Jupyter is one of many execution environtments for Python and R. It allows you to run code in the cloud, without having to install dependencies and all the other stuff.

"Script-like" execution means that you write down all the code in a file, and that entire file is run in order.

"Interpreter-like" execution means that you type in commands one at a time. The session pauses after each, waiting for the next command. This is really similar to how the command line is run.
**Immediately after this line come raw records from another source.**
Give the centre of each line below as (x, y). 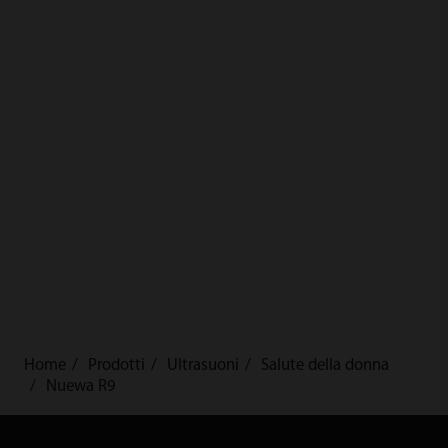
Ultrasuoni (202, 366)
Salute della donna (324, 366)
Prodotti (116, 366)
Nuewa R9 (80, 387)
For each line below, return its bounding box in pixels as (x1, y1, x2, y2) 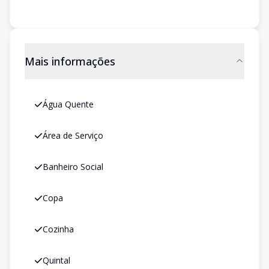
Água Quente (43, 98, 94, 110)
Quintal (43, 255, 70, 266)
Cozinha (43, 223, 74, 235)
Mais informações (25, 54, 115, 68)
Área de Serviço (43, 130, 103, 141)
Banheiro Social (43, 161, 103, 172)
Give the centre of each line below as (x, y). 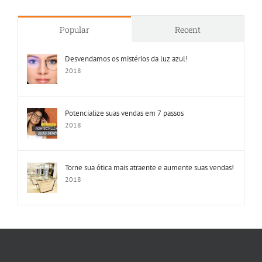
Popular (74, 29)
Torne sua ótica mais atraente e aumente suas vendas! (149, 167)
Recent (187, 29)
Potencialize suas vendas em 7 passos (124, 113)
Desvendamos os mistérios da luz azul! (126, 58)
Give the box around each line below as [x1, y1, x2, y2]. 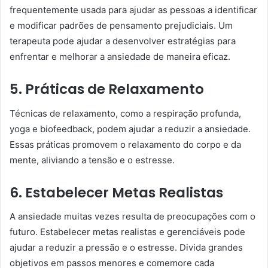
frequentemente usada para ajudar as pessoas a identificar [10, 4, 257, 16]
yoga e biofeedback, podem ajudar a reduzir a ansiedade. [10, 123, 251, 135]
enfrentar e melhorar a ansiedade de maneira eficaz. [10, 51, 230, 62]
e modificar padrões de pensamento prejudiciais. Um [10, 20, 233, 31]
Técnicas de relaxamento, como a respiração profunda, [10, 107, 241, 119]
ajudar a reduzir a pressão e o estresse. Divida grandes [10, 242, 243, 253]
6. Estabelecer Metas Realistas [10, 182, 223, 202]
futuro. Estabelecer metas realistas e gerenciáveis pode [10, 226, 245, 237]
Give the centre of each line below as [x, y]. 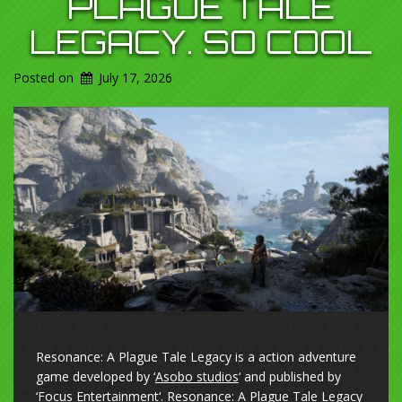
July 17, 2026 [136, 78]
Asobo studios [197, 377]
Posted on [45, 78]
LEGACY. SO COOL [201, 42]
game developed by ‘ [96, 377]
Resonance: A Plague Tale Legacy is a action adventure [196, 357]
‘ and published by [290, 377]
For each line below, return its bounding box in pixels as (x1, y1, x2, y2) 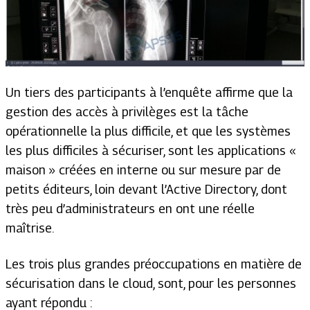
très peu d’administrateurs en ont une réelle (6, 201, 255, 216)
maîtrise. (6, 220, 54, 235)
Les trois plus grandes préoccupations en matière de (6, 256, 302, 271)
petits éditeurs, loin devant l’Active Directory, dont (6, 181, 287, 197)
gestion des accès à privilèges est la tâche (6, 104, 248, 119)
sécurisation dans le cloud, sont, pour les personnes (6, 275, 296, 291)
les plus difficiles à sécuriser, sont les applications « (6, 143, 295, 158)
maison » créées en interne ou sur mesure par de (6, 162, 281, 177)
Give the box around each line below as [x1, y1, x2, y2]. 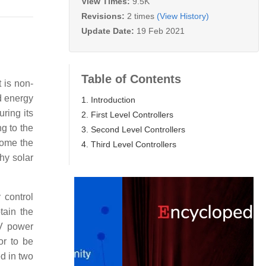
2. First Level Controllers [81, 109, 173, 119]
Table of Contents [81, 72, 181, 85]
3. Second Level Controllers [81, 124, 185, 134]
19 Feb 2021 [137, 26, 185, 36]
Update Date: [81, 26, 137, 36]
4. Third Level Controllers [81, 139, 176, 149]
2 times [127, 11, 154, 21]
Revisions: [81, 11, 127, 21]
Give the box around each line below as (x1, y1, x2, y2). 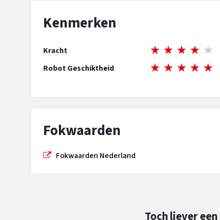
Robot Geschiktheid (43, 63, 114, 74)
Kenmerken (43, 13, 116, 33)
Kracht (43, 45, 67, 56)
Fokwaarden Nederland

Jupyter is a hybrid of both those things. Notebooks are composed of cells. Then the cells are executed (almost like mini scripts). This gives you the advantage of keeping the session alive so you don't have to repeat loading data, etc., and the advantage of being able to execute multiple lines of code at the same time. It's also really easy to iterate through problems in a Jupyter environment — try something, meet the error head on, resolve it, and continue, cell by cell.

Jupyter is extremely powerful, but there are a few traps.

Let's get comfortable with cells first.

# Basics

Let's spend some time getting to know basic Python features. 

The print() function asks the computer to return a specific value (literally asking the computer to print what you want to the terminal). 

Click on the code chunk below and press SHIFT + ENTER. 

In [85]:
print("This is a string. It's being returned to your console. Cool!")

This is a string. It's being returned to your console. Cool!


SHIFT + ENTER executes a chunk of code. Try changing the text inside the quotation marks and press SHIFT + ENTER again. The output will be rendered in the subsequent chunk. Try it again in the following chunk.

In [86]:
name = "John Smith"
age = "27"
print(name + ', ' +  age)

John Smith, 27


The previous chunk of code uses variables. Variables represent other things (in this case, the variable 'name' is a standin for "John Smith"; the variable 'age' is a standin for "27") The advantage of variables is that they can be assigned once and used multiple times throughout. They can also be reassigned.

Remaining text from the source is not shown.